“There died the best of passions, Love and Fame.”
This is not a legitimate ellipsis. Fame is not a passion, though love is: but his ear was evidently confused by the meeting of the sounds “love and fame,” as if they of themselves immediately implied “love, and love of fame.” Pope’s rhymes are constantly defective, being rhymes to the eye instead of the ear; and this to a greater degree, not only than in later, but than in preceding writers. The praise of his versification must be confined to its uniform smoothness and harmony. In the translation of the Iliad, which has been considered as his masterpiece in style and execution, he continually changes the tenses in the same sentence for the purposes of the rhyme, which shews either a want of technical resources, or great inattention to punctilious exactness. But to have done with this.

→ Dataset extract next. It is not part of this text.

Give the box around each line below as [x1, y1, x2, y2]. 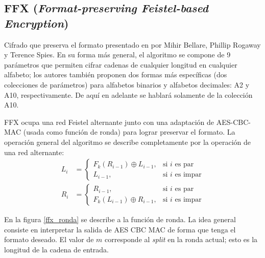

The epistle of Eloise to Abelard is the only exception I can think of, to the general spirit of the foregoing remarks; and I should be disingenuous not to acknowledge that it is an exception. The foundation is in the letters themselves of Abelard and Eloise, which are quite as impressive, but still in a different way. It is fine as a poem: it is finer as a piece of high-wrought eloquence. No woman could be supposed to write a better love-letter in verse. Besides the richness of the historical materials, the high gusto of the original sentiments which Pope had to work upon, there were perhaps circumstances in his own situation which made him enter into the subject with even more than a poet’s feeling. The tears shed are drops gushing from the heart: the words are burning sighs breathed from the soul of love. Perhaps the poem to which it bears the greatest similarity in our language, is Dryden’s Tancred and Sigismunda, taken from Boccaccio. Pope’s Eloise will bear this comparison; and after such a test, with Boccaccio for the original author, and Dryden for the translator, it need shrink from no other. There is something exceedingly tender and beautiful in the sound of the concluding lines:
“If ever
chance two wandering lovers brings
To Paraclete’s
white walls and silver springs,” &c.
The Essay on Man is not Pope’s best work. It is a theory which Bolingbroke is supposed to have given him, and which he expanded into verse. But “he spins the thread of his verbosity finer than the staple of his argument.” All that he says, “the very words, and to the self-same tune,” would prove just as well that whatever is, is wrong, as that whatever is, is right. The Dunciad has splendid passages, but in general it is dull, heavy, and mechanical. The sarcasm already quoted on Settle, the Lord Mayor’s poet, (for at that time there was a city as well as a court poet)
“Now night
descending, the proud scene is o’er,
But lives in Settle’s
numbers one day more”—
is the finest inversion of immortality conceivable. It is even better than his serious apostrophe to the great heirs of glory, the triumphant bards of antiquity!